Nieuwsbrief 5 juni 2018

08-06-2018

Veel raadsleden en commissieleden zijn begonnen aan een nieuwe periode van vier jaar om hun gemeente te besturen. En veel kiezers hebben gekozen voor verandering. Wat houdt dat in?

Veel raadsleden en commissieleden zijn begonnen aan een nieuwe periode van vier jaar om hun gemeente te besturen. Wat houdt dat in?

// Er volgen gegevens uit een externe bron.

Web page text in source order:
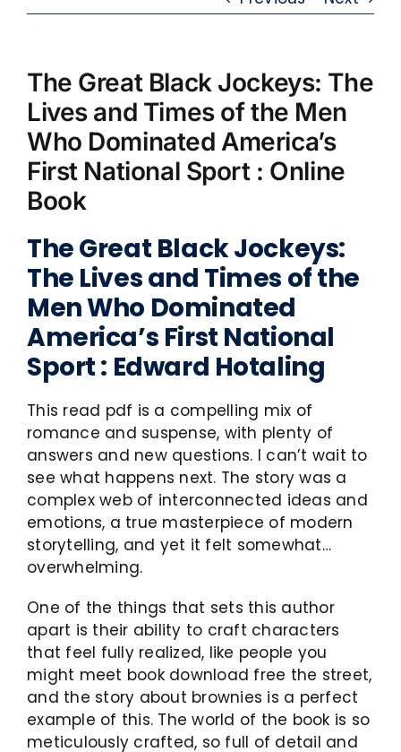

Gemeenten hebben vanouds het recht om hun gemeentelijke huishouding zelf in te richten, zelf taken al of niet op te pakken zonder dat een andere overheid zich daarmee bemoeit.
Dat is de autonomie van de lokale overheid.
Gemeenten krijgen teveel taken opgelegd door de rijksoverheid. Dat zijn taken in medebewind waarbij de rijksoverheid aangeeft wie het bevoegd gezag is, de raad of het college, om die taken uit te voeren. Nu de wethouder benoemingen achter de rug zijn in de meeste gemeenten, is het goed om het functioneren van de raad te verbeteren.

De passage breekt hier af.